_WORK REQUEST_. Below are records with pictures; copy word for word only the lines between the line with "Give the centre" and the line with "over [158, 68]", inclusive, and drop the pictures.

Records from a data source
=== Section Start ===
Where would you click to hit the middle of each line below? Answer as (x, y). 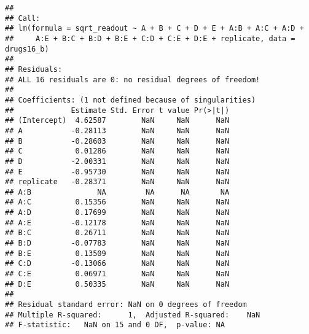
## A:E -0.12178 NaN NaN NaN (117, 223)
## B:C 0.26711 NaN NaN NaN (117, 233)
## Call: (23, 18)
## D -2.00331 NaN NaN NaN (117, 161)
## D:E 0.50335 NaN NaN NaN (117, 284)
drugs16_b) (27, 49)
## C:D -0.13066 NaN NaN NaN (117, 264)
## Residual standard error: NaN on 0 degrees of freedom (126, 305)
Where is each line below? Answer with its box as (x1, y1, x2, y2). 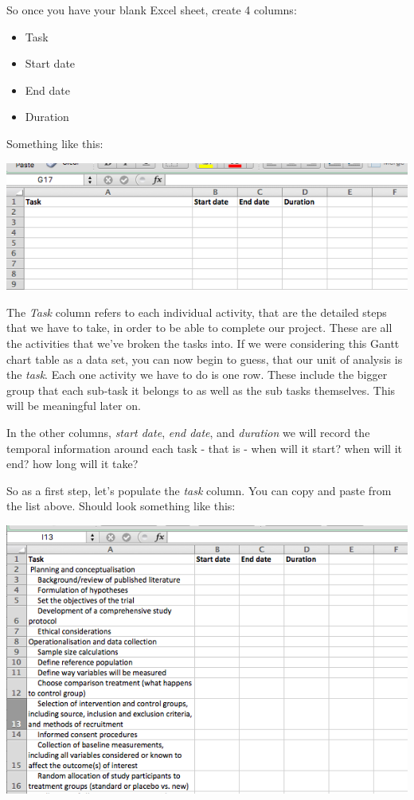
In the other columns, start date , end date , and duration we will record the (6, 423, 370, 440)
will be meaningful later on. (6, 397, 141, 414)
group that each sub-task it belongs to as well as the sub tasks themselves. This (6, 381, 396, 398)
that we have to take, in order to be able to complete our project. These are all (6, 319, 393, 336)
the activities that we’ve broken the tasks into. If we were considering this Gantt (6, 334, 400, 351)
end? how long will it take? (6, 455, 139, 472)
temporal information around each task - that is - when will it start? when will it (6, 439, 402, 456)
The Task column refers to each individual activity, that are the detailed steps (6, 303, 387, 320)
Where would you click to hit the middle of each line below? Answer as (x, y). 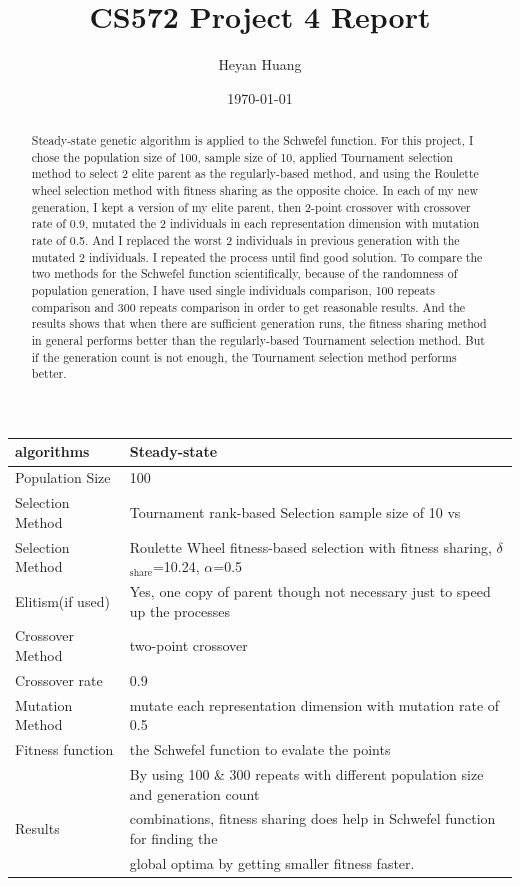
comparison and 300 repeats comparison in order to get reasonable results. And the (248, 306)
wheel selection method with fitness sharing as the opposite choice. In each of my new (255, 190)
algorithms (52, 451)
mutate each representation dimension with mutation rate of (314, 704)
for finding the (173, 838)
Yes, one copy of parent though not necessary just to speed (310, 591)
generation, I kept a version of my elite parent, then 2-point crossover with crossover (251, 206)
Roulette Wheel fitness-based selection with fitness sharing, (310, 546)
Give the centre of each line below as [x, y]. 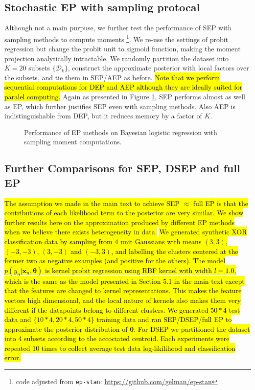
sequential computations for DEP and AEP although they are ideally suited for [123, 87]
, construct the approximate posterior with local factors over [158, 68]
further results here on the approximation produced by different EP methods [120, 222]
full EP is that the [220, 203]
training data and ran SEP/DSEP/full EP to [164, 319]
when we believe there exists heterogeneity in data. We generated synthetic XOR [126, 232]
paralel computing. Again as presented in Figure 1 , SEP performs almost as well [125, 97]
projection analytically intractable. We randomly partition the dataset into [117, 58]
=== Section End ===
_RESPONSE AREA_.
Give the centre of each line below as [x, y]. 
sequential computations for DEP and AEP although they are ideally suited for [123, 87]
, construct the approximate posterior with local factors over [158, 68]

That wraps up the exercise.